С теплым чувством вспоминаю я также учителя русской словесности Николая Александровича Вестенрика, преподававшего нам с 5 класса, но рано умершего и замененного А. Д. Мохначевым. Николай Александрович был умный преподаватель и человек бесконечной доброты. Он никогда не нуждался в каких бы то ни было репрессивных мерах для поддержания порядка в классе: мы все любили его и даже мысли не могло явиться сделать что нибудь ему неприятное. Ученики большею частью давали учите¬лям прозвища, отличавшие какой-нибудь недостаток учителя, но у любимых учителей таких прозвищ не было: инстинктивное уважение к ним не позволяло давать им обидных кличек. Не было прозвища и у Н. А. Вестенрика.

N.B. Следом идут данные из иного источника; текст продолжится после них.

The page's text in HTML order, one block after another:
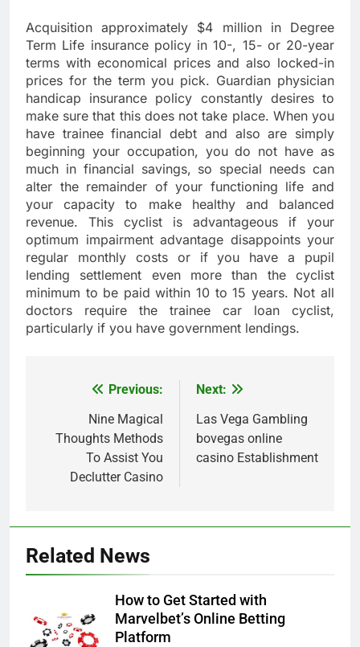
Acquisition approximately $4 million in Degree
Term Life insurance policy in 10-, 15- or 20-year
terms with economical prices and also locked-in
prices for the term you pick. Guardian physician
handicap insurance policy constantly desires to
make sure that this does not take place. When you
have trainee financial debt and also are simply
beginning your occupation, you do not have as
much in financial savings, so special needs can
alter the remainder of your functioning life and
your capacity to make healthy and balanced
revenue. This cyclist is advantageous if your
optimum impairment advantage disappoints your
regular monthly costs or if you have a pupil
lending settlement even more than the cyclist
minimum to be paid within 10 to 15 years. Not all
doctors require the trainee car loan cyclist,
particularly if you have government lendings.
navigation
Previous:
Nine Magical
Thoughts Methods
To Assist You
Declutter Casino
Next:
Las Vega Gambling
bovegas online
casino Establishment
Related News
How to Get Started with
Marvelbet’s Online Betting
Platform
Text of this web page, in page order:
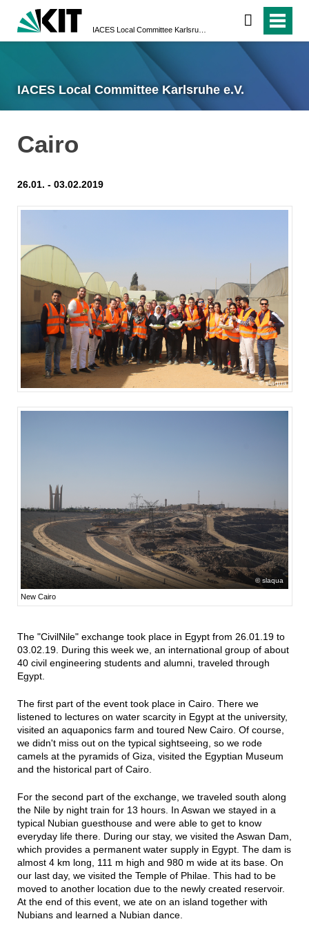
IACES Local Committee Karlsruhe e.V.
Cairo
26.01. - 03.02.2019
slaqua
slaqua
New Cairo
The "CivilNile" exchange took place in Egypt from 26.01.19 to
03.02.19. During this week we, an international group of about
40 civil engineering students and alumni, traveled through
Egypt.
The first part of the event took place in Cairo. There we
listened to lectures on water scarcity in Egypt at the university,
visited an aquaponics farm and toured New Cairo. Of course,
we didn't miss out on the typical sightseeing, so we rode
camels at the pyramids of Giza, visited the Egyptian Museum
and the historical part of Cairo.
For the second part of the exchange, we traveled south along
the Nile by night train for 13 hours. In Aswan we stayed in a
typical Nubian guesthouse and were able to get to know
everyday life there. During our stay, we visited the Aswan Dam,
which provides a permanent water supply in Egypt. The dam is
almost 4 km long, 111 m high and 980 m wide at its base. On
our last day, we visited the Temple of Philae. This had to be
moved to another location due to the newly created reservoir.
At the end of this event, we ate on an island together with
Nubians and learned a Nubian dance.
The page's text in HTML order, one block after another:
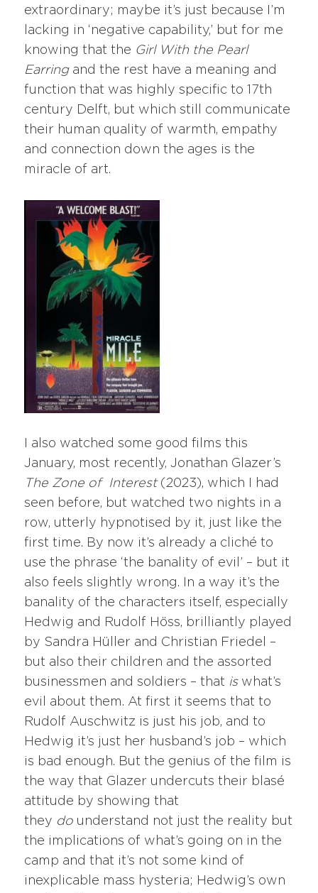
extraordinary; maybe it’s just because I’m
lacking in ‘negative capability,’ but for me
knowing that the Girl With the Pearl
Earring and the rest have a meaning and
function that was highly specific to 17th
century Delft, but which still communicate
their human quality of warmth, empathy
and connection down the ages is the
miracle of art.
I also watched some good films this
January, most recently, Jonathan Glazer’s
The Zone of Interest(2023), which I had
seen before, but watched two nights in a
row, utterly hypnotised by it, just like the
first time. By now it’s already a cliché to
use the phrase ‘the banality of evil’ – but it
also feels slightly wrong. In a way it’s the
banality of the characters itself, especially
Hedwig and Rudolf Höss, brilliantly played
by Sandra Hüller and Christian Friedel –
but also their children and the assorted
businessmen and soldiers – that is what’s
evil about them. At first it seems that to
Rudolf Auschwitz is just his job, and to
Hedwig it’s just her husband’s job – which
is bad enough. But the genius of the film is
the way that Glazer undercuts their blasé
attitude by showing that
they do understand not just the reality but
the implications of what’s going on in the
camp and that it’s not some kind of
inexplicable mass hysteria; Hedwig’s own

Был у нас в старших классах преподаватель французского языка Georges Wild. Это был маленький живой старичек, полный самых высоких идеалов, но, конечно, совершенно не гармонировавший с общим тоном классической гимназии, организованной немецкими классиками с Лемониусом во главе. В Педагогическом Совете Wild не имел никакого авторитета и ученики его порядочно изводили и много портили крови бедному старику. Наш класс как-то лучше к нему отнесся, сумел почувствовать в нем род¬ную нам душу и, кончая курс, мы решили отличить двух наиболее симпатичных нам учителей П. П. Семенникова и Вильда. Мы в складчину купили им подарки: Семенникову подстаканник с вырезанными нашими фамилиями, а Вильду — альбом с нашими портретами, пригласили их на квартиру нашего товарища Василия Григорьевича Дружинина и поднесли им подарки с соответствующими речами. Юбиляры были растроганы до слез, и у нас осталось светлое, радостное воспоминание об этих минутах.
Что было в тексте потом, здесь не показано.